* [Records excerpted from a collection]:

*** Begin section ***

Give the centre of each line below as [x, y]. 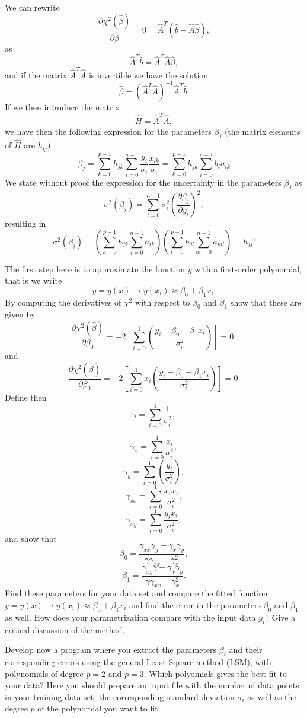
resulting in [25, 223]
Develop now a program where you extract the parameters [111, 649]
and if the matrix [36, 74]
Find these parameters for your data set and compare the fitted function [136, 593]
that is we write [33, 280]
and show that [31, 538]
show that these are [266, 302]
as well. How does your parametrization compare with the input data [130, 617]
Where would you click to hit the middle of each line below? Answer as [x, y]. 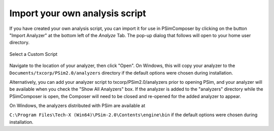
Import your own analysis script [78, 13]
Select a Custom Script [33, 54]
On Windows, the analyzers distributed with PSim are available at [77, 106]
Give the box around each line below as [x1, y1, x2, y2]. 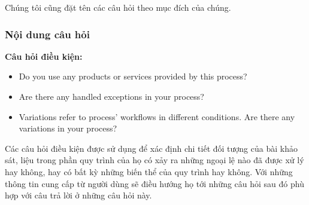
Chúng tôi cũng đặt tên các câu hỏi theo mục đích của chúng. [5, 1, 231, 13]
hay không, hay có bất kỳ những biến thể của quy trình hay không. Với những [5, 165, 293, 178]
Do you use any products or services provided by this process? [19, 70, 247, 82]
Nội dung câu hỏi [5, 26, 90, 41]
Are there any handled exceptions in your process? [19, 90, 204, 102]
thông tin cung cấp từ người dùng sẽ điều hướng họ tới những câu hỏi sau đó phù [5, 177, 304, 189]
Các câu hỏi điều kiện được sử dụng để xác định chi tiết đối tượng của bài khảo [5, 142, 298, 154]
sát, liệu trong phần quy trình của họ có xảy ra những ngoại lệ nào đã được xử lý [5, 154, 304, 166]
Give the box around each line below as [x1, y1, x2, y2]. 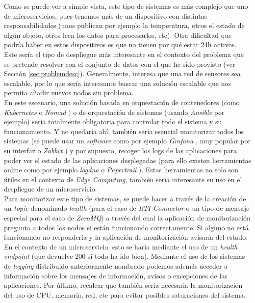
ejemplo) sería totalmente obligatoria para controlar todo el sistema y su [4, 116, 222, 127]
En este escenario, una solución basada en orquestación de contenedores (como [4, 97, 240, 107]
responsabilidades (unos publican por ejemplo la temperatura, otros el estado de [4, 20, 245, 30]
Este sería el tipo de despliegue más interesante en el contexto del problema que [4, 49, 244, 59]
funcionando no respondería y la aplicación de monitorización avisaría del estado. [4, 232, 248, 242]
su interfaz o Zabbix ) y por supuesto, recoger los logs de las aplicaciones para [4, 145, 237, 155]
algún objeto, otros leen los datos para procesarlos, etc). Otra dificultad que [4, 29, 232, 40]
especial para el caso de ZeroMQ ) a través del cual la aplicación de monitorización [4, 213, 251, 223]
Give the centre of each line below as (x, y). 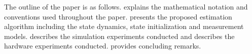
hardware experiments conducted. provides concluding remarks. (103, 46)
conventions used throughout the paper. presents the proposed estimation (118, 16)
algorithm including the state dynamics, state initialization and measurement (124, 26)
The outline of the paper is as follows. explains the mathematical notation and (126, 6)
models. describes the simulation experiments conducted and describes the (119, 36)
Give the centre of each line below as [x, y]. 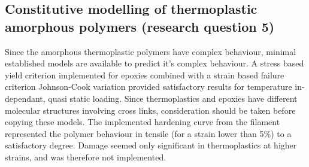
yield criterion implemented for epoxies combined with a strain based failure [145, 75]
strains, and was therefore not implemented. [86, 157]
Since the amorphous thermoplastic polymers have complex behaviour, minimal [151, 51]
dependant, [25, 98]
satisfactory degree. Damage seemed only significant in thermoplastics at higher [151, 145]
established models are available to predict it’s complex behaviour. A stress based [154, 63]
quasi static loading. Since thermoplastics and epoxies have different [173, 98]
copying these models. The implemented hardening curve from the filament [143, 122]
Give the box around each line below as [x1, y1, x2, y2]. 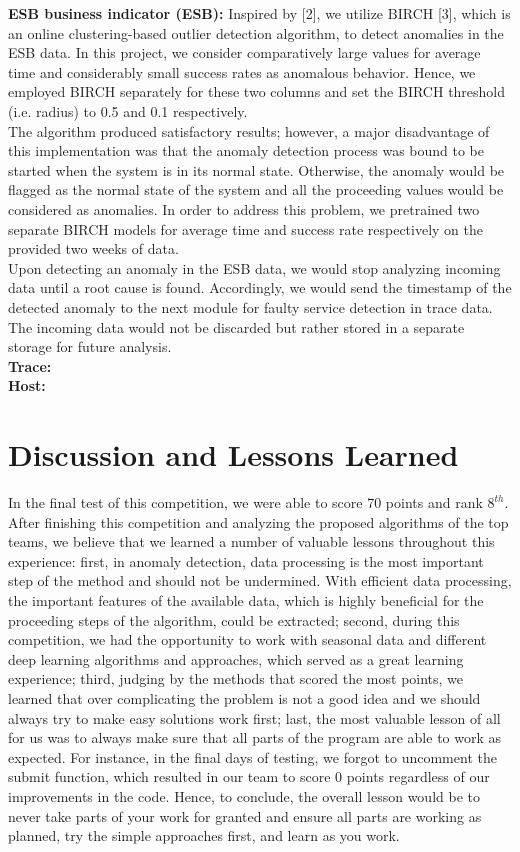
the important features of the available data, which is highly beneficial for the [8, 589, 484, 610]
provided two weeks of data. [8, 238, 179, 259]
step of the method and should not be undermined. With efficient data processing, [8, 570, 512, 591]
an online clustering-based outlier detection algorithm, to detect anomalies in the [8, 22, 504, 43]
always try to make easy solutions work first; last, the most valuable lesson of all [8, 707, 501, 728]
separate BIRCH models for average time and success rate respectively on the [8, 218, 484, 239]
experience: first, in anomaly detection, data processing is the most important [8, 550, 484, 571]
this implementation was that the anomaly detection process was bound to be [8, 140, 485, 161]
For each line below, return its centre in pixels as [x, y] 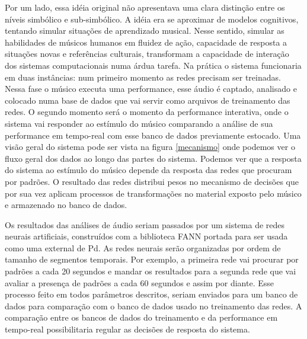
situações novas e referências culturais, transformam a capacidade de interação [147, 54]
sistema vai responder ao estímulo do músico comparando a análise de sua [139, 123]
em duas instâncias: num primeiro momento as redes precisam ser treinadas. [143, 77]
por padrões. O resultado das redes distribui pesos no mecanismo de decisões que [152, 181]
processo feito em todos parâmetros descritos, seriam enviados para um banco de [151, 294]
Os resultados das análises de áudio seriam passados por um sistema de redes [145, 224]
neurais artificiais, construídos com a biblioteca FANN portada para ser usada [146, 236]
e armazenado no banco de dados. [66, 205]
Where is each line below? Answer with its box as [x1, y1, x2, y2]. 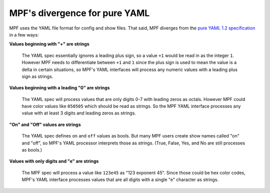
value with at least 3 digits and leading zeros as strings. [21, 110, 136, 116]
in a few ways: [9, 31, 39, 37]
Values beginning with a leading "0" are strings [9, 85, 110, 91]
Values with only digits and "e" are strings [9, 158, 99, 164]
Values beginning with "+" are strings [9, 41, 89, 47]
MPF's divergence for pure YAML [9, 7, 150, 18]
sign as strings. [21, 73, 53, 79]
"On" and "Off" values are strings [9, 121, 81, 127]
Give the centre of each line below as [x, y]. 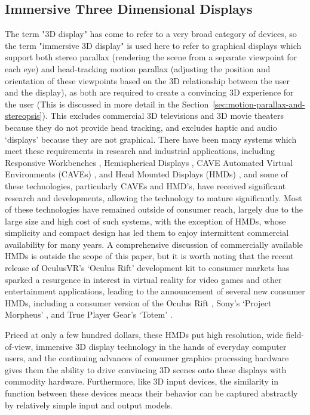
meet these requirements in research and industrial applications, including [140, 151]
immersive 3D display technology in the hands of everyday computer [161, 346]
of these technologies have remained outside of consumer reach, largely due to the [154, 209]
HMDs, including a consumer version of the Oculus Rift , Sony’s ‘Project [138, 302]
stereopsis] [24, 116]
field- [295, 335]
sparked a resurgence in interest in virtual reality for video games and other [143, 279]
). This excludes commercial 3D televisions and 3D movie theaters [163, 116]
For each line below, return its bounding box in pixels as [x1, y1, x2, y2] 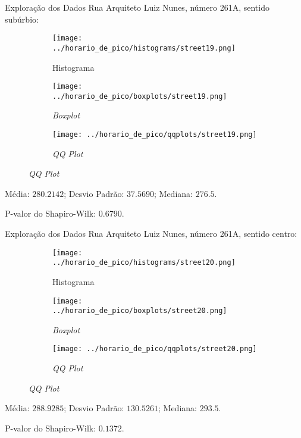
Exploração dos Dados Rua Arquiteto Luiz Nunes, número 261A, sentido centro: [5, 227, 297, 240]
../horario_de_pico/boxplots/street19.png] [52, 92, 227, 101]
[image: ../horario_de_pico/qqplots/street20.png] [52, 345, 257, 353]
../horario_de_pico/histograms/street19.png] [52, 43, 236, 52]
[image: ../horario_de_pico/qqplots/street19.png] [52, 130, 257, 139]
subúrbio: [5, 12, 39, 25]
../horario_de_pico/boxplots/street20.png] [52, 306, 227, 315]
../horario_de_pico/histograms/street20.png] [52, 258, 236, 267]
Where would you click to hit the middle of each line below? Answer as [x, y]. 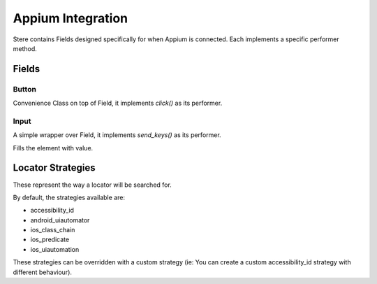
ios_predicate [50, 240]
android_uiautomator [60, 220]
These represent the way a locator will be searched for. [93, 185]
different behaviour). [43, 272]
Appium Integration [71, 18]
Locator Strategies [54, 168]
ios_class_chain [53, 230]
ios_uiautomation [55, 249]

*** End section ***
*** Begin section ***

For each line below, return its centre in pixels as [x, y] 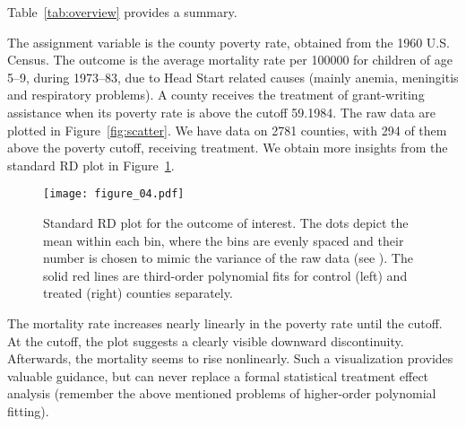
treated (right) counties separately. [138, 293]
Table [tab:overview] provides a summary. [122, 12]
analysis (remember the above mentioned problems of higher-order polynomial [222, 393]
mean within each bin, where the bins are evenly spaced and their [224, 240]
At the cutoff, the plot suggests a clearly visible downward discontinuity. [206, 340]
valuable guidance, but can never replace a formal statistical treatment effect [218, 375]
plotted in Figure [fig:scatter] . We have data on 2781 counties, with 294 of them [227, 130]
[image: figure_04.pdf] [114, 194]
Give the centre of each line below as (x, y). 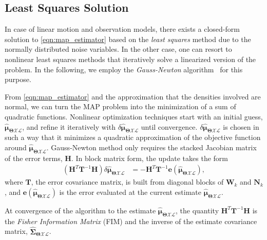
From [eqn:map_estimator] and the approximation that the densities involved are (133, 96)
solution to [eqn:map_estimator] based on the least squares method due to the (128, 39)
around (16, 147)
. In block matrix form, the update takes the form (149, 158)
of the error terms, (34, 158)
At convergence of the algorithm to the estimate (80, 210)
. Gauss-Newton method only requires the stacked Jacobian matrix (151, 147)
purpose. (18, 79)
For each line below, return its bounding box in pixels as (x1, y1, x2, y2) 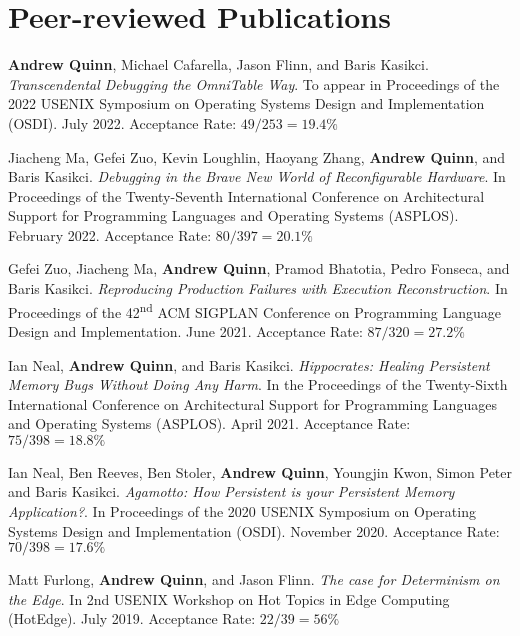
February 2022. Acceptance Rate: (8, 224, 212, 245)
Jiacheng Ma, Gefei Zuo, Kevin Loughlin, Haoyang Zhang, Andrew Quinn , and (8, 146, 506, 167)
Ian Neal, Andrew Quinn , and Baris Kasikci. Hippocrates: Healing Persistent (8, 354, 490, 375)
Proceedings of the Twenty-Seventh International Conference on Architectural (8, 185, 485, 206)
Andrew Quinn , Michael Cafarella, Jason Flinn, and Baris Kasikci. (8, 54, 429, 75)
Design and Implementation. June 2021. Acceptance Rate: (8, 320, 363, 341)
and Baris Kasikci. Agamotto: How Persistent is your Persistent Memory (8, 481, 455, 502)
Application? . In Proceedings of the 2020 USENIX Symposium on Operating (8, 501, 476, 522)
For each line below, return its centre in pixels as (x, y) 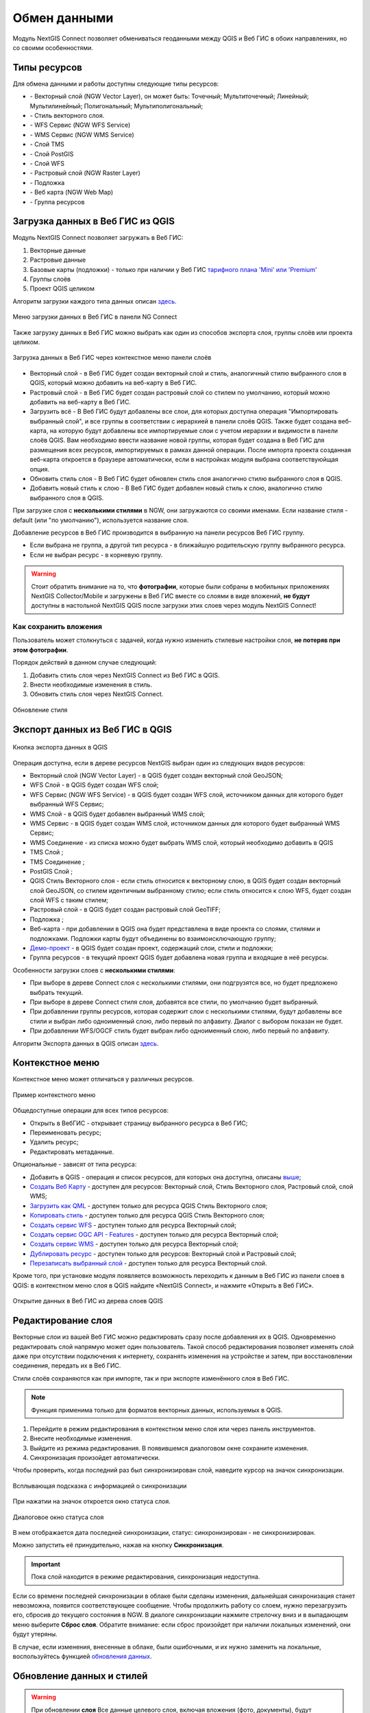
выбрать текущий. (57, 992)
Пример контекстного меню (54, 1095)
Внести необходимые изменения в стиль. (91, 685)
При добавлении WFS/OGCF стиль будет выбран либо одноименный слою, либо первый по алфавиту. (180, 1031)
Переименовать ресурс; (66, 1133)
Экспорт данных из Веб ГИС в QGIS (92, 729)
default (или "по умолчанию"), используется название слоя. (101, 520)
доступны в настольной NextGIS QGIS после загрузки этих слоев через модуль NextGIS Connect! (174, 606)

*** End section ***
*** Begin section ***

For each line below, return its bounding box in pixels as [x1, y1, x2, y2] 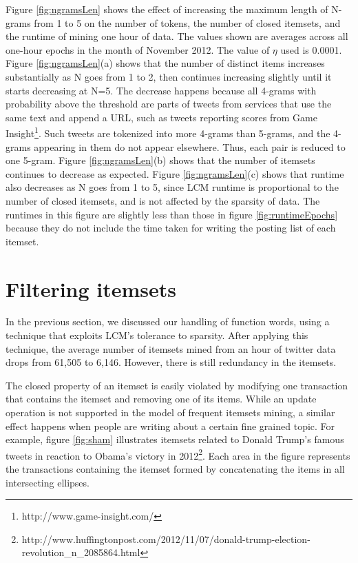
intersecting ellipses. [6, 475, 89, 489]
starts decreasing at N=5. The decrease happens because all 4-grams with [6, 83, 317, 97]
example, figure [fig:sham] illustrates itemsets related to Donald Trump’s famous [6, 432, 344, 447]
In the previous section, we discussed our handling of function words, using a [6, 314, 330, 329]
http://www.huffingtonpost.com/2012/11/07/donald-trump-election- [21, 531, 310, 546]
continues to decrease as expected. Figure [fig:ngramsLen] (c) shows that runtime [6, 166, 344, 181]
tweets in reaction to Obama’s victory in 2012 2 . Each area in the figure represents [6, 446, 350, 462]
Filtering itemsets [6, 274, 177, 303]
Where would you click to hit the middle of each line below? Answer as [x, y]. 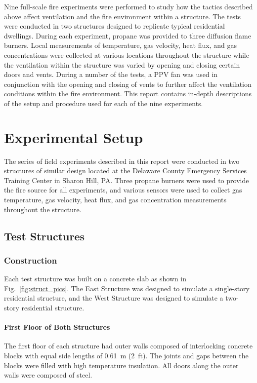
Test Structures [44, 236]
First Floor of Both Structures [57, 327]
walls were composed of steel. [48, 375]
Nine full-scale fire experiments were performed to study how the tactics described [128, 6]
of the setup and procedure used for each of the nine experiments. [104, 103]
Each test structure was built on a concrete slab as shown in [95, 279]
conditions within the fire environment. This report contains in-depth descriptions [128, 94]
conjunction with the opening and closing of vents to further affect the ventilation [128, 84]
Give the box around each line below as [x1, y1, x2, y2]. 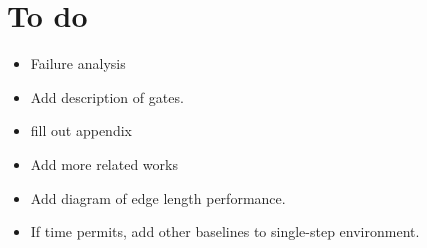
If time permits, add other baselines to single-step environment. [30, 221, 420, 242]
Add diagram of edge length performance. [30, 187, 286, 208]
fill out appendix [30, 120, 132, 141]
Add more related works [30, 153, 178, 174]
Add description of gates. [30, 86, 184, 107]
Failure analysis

*** End section ***

* [WHAT YOU HAVE TO DO]: All lines above with the word "seriam" need to be reported.

* [SOLUTION FOR THIS PROBLEM]:
processo feito em todos parâmetros descritos, seriam enviados para um banco de [151, 294]
Os resultados das análises de áudio seriam passados por um sistema de redes [145, 224]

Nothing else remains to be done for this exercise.